The problem with “Commencement”

May 17, 2016 by Joshua
in Education, Models

Campuses are full of students about to graduate in caps and gowns.

Columbia commencement

Did you think what I did the first time you heard the term “commencement” for graduation:

Wait. School is ending. It shouldn’t be called “Commencement.” It should be something about ending.

Then you realize you’re entering the world outside school, which doesn’t think as much about school as you do.

You realize life outside of school is just commencing, and the term makes sense.

Teaching experientially a while has led me to see the term different now and more of a problem than before.

The problem with “Commencement”

Saying school ends and the rest of life commences separates school from the rest of life, implying that you learn academic things in school separate from practical things outside school.

I’d have no problem with the separation if it led to students learning more but it doesn’t. Well, they may learn more academic stuff in school, but stuff that they don’t use after Commencement. I’m not saying liberal arts or any other fields aren’t valuable. I’m saying learning them in a purely academic way isn’t valuable.

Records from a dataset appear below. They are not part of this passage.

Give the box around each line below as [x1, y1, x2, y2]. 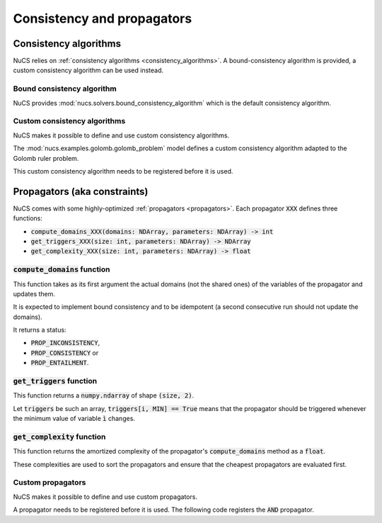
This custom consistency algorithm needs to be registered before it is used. [13, 167, 233, 175]
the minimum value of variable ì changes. [13, 415, 136, 423]
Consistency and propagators [13, 11, 192, 26]
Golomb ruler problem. [13, 154, 79, 162]
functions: [13, 214, 42, 223]
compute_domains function [13, 264, 110, 274]
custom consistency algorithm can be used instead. [13, 66, 164, 74]
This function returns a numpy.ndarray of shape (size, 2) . [13, 391, 195, 400]

I read more Aristotle with more enthusiasm after learning to learn experientially than in school. In school I read it to do well on a paper or test, divorced from the rest of life. School made the information abstract. Maybe something I could talk about at cocktail parties.

When I started learning leadership and motivation and emotions became important, I followed references to him. I was curious: who was this man and what did he write so long ago about things so interesting today. When I re-read him, it was like I was reading him for the first time. I didn’t remember anything from school.

An alternative

Instead of reinforcing a separation between school and the rest of life, I recommend encouraging teachers to tear down the figurative walls enclosing schools and draw from the rest of life, especially students’ interests. Instead of focusing on the content and information you want to teach, focus on the students, what they care about, and whom the can become.